EXERCISE REQUIREMENTS :: Show all lines of the entries in which the word "https" is found.

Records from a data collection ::
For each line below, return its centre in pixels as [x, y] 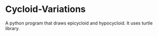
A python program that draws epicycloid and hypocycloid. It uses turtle [79, 23]
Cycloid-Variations [45, 9]
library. [13, 28]
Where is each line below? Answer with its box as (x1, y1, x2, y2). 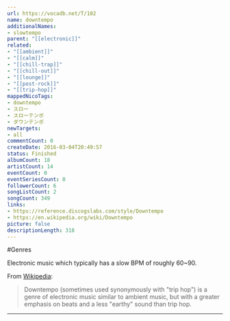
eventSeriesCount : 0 (7, 176, 66, 182)
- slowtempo (7, 29, 41, 36)
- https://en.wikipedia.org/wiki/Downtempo (7, 214, 133, 221)
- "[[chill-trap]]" (7, 61, 63, 68)
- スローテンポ (7, 112, 44, 119)
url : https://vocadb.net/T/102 (7, 10, 97, 17)
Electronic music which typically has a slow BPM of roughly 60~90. (7, 259, 197, 267)
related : (7, 42, 32, 49)
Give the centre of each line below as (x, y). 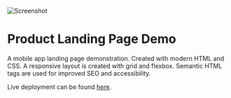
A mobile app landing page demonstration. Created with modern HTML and (116, 58)
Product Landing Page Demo (92, 39)
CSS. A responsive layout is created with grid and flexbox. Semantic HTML (115, 66)
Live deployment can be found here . (59, 87)
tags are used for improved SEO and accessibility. (79, 73)
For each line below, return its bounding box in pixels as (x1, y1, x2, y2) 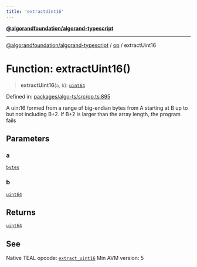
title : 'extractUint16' (6, 8, 64, 15)
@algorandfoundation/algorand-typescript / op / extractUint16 (6, 42, 157, 49)
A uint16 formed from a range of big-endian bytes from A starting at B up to (6, 104, 188, 111)
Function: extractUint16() (6, 62, 131, 75)
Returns (6, 207, 36, 217)
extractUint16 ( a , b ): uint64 (20, 82, 85, 89)
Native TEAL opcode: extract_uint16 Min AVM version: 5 (6, 255, 144, 262)
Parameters (6, 133, 50, 144)
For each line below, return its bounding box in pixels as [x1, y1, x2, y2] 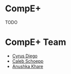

RESULT FOR THIS TASK ::
- https://en.wikipedia.org/wiki/Downtempo (7, 214, 133, 221)
url : https://vocadb.net/T/102 (7, 10, 97, 17)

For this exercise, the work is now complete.